SAY Security case

On Nov 1, 2003 I received two spams from SAY Security LLC (here and here) which each came with a 1.6 megabyte PDF attachment (I'd never heard of SAY Security before that or done business with them). After I filed a small claims action against them for violating Washington State's anti-spam law and had papers served on them, I got an e-mail from their CEO, Jason Szuch, claiming,

This email was sent out to people who have reviewed our equipment at a trade show. I do show that bhas@speakeasy.net requested information from us at the trade show in question.
I asked him where he got the address, and he replied, saying it was handwritten on a business card:
The written email appears to be bhas@speakeasy.net or bnas@speakeasy.net.
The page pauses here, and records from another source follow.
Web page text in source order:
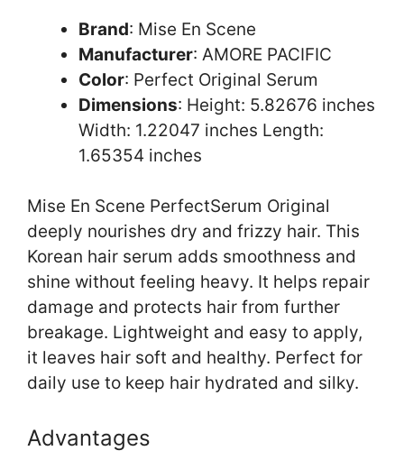
Brand: Mise En Scene
Manufacturer: AMORE PACIFIC
Color: Perfect Original Serum
Dimensions: Height: 5.82676 inches
Width: 1.22047 inches Length:
1.65354 inches
Mise En Scene PerfectSerum Original
deeply nourishes dry and frizzy hair. This
Korean hair serum adds smoothness and
shine without feeling heavy. It helps repair
damage and protects hair from further
breakage. Lightweight and easy to apply,
it leaves hair soft and healthy. Perfect for
daily use to keep hair hydrated and silky.
Advantages
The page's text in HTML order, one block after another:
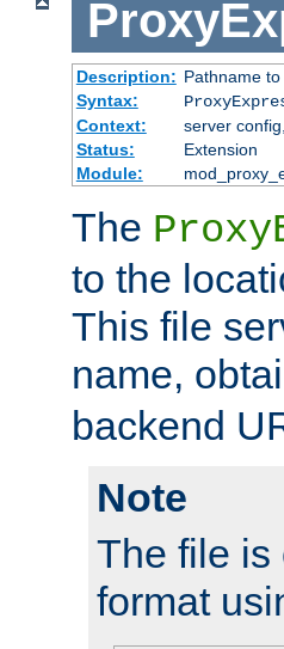
Description: Pathname to
Syntax:
Context:
server
Status:
Extension
Module:
The
to the
This file
name,
backend
Note
The file is
format

To difficult to read, the guy had really bad hand writing.

However, if you look at the headers of the spam I received, they show that the e-mail was actually sent to my bennett(a)peacefire.org address, which then automatically forwards to bhas(a)speakeasy.net. (The headers show the message was received by ss3.media3.net; that's the server that peacefire.org was hosted on at the time.) So the story about the message being sent accidentally to bhas(a)speakeasy.net was completely made up.

Morever, when I was vising my mother in Arizona, I also called the phone number given in the spam and pretended that I was an interested customer. I spoke to Lari Piscitelli, the "Manufacturer Representative" who sent the mails. I also tape-recorded the call, which is why I made the call from Arizona -- since you can't tape a call in Washington without the consent of all parties, but in Arizona, you can. The transcript of the relevant portion of the call is here, where the most important section is:

Me:How did you get the addresses?

Lari: A program called Basic Express Email Extractor.
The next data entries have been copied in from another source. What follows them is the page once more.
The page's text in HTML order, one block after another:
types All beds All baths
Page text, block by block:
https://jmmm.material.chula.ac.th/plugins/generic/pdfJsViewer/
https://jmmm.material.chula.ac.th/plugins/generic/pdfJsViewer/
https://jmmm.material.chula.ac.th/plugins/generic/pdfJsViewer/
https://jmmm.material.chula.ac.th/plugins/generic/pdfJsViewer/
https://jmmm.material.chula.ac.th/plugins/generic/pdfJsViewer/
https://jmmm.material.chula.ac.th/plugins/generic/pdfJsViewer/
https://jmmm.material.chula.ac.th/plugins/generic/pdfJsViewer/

Me:Email Extractor? What does that do, does that like go to web pages and...

Lari:It'll go to a web page... there’s two of them. There's an email extractor and like an email downloader. Two different things. One go to web sites and sucks all the emails off of them, and the other one you type in like HotMail.com and it'll give you all the HotMail ones.

Me: Oh OK.

Lari: So Email Extractor, and one for web sites.

Me: So you say you’re probably not doing it again, at least yourselves?
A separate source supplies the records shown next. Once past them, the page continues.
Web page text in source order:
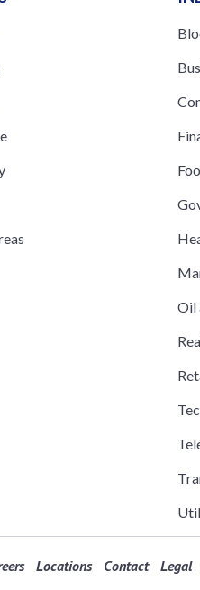
Oil
Locations Contact Legal
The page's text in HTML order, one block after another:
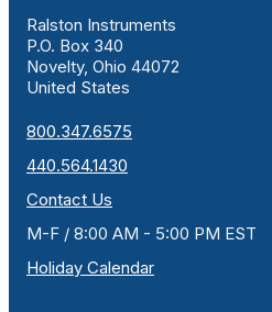
Ralston Instruments
P.O. Box 340
Novelty, Ohio 44072
United States
800.347.6575
440.564.1430
Contact Us
M-F / 8:00 AM - 5:00 PM EST
Holiday Calendar
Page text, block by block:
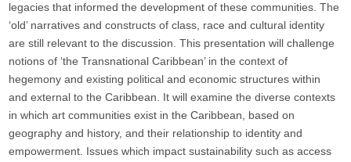
legacies that informed the development of these communities. The
‘old’ narratives and constructs of class, race and cultural identity
are still relevant to the discussion. This presentation will challenge
notions of ‘the Transnational Caribbean’ in the context of
hegemony and existing political and economic structures within
and external to the Caribbean. It will examine the diverse contexts
in which art communities exist in the Caribbean, based on
geography and history, and their relationship to identity and
empowerment. Issues which impact sustainability such as access

Lari: Well, not really. I got some responses from them but I get a lot of people who were upset, of course I sent out a pretty big sized file. But it pissed off a lot of 56K people

(I have the audio, but it's a very large file; email me if you want it.)

The court hearing was on March 15, 2004, before Judge Peter Nault. Jason Szuch sent a letter to the judge making the same claim that he made in his e-mails, that the address had been handwritten on a business card and they must have mis-read it.

On the day of trial, SAY Security didn't show up, so I just showed the judge the proof that the address had not been sent to bhas(a)speakeasy.net, the transcript of the recorded phone call in which Lari Piscatelli talked about using a program to scrape e-mail addresses, etc.

I got a default judgment since the defendant wasn't present, but I thought Judge Nault was awfully nonchalant about the fact that SAY Security had so brazenly made up a story about the e-mail address handwritten on a business card. If I were a judge I would at least write a letter to someone who tried to get away with something like that, pointing out that lying to the court can be treated as a felony, with punishments possibly including jail time. Otherwise, if someone knows they're going to lose a lawsuit if they tell the truth, they know that they might as well lie and try to get away with it.